Bret Bielema might currently have both of his feet jammed in his mouth muffling his brand new fake southern accent, but he wasn’t wrong about Ohio State’s path into November. In the meantime, it’s time to come to grips with the consequences of having rendered Ohio State’s 2014 postseason run down into a neat, personal fantasy stash of highlights where every shot the Buckeyes delivered was a money shot. That was not normal. If it was, it wouldn't have been nearly as satisfying.

Watch this enough and you'll expect it too often.

You’ve understandably forgotten what the vast majority of the vast majority of every college football game feels like, and Hawai'i graciously served as what is still a positively-skewed reminder of what happens when loaded teams face mediocre ones on four days rest. There’s more rehab for this condition coming, and it starts with two consecutive weeks of MACtion.

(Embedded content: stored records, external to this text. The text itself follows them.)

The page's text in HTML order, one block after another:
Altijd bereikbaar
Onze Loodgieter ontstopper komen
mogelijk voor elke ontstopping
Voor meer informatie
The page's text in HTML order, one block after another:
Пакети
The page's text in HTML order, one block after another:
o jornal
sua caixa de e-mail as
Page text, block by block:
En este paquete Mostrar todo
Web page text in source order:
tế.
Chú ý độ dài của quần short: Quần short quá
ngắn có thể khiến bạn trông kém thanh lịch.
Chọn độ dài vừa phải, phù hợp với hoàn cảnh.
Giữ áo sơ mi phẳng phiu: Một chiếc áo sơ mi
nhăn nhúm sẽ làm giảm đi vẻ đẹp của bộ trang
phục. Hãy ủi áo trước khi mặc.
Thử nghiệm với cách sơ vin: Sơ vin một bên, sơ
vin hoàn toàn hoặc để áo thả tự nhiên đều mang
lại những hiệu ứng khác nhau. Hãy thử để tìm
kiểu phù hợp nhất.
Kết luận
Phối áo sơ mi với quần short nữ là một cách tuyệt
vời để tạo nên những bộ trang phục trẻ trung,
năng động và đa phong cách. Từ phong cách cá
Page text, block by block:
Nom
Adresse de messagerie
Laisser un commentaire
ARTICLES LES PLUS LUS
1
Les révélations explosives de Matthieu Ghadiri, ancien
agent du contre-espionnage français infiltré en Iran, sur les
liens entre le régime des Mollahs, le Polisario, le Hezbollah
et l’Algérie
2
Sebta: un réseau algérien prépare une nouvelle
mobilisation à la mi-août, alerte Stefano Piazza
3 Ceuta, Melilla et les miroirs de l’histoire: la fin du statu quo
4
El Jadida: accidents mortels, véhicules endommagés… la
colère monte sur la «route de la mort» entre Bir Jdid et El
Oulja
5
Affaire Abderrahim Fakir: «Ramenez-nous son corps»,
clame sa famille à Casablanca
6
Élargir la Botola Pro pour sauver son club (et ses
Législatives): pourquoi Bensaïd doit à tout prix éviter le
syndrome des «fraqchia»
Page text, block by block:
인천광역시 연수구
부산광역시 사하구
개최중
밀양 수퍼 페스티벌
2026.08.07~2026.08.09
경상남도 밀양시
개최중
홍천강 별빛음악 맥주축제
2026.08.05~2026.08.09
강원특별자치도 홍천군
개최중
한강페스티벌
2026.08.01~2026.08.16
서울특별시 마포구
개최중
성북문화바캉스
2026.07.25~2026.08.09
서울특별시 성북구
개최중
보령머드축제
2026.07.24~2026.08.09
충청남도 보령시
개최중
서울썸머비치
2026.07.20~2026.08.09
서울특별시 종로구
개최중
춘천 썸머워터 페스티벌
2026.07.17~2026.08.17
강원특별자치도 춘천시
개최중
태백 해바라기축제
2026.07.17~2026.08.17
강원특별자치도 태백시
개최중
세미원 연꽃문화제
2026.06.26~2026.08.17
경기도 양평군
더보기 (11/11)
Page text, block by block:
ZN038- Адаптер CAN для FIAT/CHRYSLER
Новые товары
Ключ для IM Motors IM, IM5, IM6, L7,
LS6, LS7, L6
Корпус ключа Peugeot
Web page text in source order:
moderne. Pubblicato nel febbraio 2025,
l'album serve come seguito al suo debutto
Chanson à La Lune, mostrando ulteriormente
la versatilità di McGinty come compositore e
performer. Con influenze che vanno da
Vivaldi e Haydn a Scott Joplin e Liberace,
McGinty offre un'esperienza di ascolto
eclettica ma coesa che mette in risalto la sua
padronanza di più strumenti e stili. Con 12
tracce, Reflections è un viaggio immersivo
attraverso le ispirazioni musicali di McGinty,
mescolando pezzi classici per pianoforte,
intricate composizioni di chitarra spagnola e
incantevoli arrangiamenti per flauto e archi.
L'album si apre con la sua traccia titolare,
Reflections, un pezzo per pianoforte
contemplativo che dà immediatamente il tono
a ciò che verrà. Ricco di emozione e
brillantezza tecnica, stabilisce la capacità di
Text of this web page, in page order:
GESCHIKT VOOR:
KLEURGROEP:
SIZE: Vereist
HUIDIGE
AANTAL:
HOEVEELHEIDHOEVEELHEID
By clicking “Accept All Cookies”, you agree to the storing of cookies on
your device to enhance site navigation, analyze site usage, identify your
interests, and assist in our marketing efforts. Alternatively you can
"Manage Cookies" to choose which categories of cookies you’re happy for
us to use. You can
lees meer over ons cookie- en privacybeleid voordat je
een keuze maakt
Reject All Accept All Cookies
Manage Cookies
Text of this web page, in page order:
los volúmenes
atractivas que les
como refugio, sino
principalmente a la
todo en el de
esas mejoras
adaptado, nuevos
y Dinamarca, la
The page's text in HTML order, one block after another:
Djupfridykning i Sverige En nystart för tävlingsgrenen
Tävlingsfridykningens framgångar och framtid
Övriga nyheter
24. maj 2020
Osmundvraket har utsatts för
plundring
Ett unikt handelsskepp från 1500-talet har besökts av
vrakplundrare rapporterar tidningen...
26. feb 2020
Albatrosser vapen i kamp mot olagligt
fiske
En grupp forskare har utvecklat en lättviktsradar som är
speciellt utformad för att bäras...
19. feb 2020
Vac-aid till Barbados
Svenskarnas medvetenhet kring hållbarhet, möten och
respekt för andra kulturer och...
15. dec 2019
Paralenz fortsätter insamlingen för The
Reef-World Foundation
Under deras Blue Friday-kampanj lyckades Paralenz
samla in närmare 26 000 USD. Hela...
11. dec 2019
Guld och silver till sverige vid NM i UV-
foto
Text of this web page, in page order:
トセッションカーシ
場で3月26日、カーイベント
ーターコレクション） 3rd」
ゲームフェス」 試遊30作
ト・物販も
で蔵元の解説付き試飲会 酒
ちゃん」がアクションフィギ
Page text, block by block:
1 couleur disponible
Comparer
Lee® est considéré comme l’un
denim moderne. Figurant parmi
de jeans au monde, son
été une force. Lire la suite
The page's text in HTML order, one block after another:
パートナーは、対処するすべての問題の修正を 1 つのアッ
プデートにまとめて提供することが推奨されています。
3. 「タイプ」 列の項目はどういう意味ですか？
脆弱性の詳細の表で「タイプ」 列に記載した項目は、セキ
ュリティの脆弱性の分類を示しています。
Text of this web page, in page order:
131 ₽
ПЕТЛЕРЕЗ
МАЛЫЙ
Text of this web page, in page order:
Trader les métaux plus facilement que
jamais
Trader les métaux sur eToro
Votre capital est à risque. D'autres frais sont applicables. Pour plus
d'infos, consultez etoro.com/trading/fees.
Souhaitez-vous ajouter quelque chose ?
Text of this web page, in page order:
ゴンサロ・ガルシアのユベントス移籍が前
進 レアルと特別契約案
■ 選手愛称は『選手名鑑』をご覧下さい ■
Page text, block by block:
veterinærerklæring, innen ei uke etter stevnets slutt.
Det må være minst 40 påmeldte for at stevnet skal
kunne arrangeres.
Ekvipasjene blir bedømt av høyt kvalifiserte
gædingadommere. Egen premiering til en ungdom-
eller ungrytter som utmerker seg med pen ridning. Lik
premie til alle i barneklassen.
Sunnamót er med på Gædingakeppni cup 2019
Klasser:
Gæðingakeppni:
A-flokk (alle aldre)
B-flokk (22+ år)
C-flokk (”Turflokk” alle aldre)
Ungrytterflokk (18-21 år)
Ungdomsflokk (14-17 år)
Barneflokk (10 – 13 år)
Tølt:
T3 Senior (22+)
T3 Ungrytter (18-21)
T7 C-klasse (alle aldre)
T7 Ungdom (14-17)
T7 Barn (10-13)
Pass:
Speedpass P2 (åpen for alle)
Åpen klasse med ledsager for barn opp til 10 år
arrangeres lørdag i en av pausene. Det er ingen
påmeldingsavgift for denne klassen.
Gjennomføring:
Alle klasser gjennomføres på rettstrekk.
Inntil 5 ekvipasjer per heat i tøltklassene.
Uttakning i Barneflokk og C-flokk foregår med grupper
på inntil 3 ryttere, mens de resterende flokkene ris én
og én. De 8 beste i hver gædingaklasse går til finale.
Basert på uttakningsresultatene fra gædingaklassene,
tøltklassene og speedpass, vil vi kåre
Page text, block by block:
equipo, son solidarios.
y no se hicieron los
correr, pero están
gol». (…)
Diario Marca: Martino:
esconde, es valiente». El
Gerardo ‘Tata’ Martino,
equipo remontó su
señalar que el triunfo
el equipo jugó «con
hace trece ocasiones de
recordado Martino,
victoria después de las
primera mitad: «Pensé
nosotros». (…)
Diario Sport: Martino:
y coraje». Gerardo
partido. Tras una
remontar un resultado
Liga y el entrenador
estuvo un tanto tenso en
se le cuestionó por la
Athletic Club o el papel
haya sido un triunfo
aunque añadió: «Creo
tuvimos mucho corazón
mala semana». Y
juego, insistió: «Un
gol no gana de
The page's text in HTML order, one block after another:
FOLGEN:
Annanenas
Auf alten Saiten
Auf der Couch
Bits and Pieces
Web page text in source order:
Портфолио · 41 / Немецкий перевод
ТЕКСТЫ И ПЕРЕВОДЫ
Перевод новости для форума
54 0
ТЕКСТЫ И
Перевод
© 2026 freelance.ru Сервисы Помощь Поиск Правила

Fortunately, Bielema deftly converted his own team into a very useful cautionary tale last weekend for the Buckeyes by losing at home to Toledo — and neither opponent will be taken lightly.

The unveiling of the 2014 championship banner as a permanent fixture in the stadium formally ended that movie, which means you can do what the team already did months ago from last season, and that’s move on. Don’t worry so much about the Buckeyes. You're capable of enjoying them in September and October. Fast-forward buttons are best left to the offseason.

This is what college football looks like when the tension is manufactured and the adversity is artificial. Embrace it and you might find yourself as pleasantly surprised as you were so easily discouraged last Saturday. Expecting Braxton Miller to do a flying 360 around a horde of defenders every time he touches the ball probably isn’t healthy either. You’ll just have to settle for garden variety excitement of an extraordinary roster beating up on lesser competition while the weather is still nice.

So stop itching for last winter's edited and looped climaxes to return. It's September, and we are blissfully stuck in real time. This is the healthiest indulgence.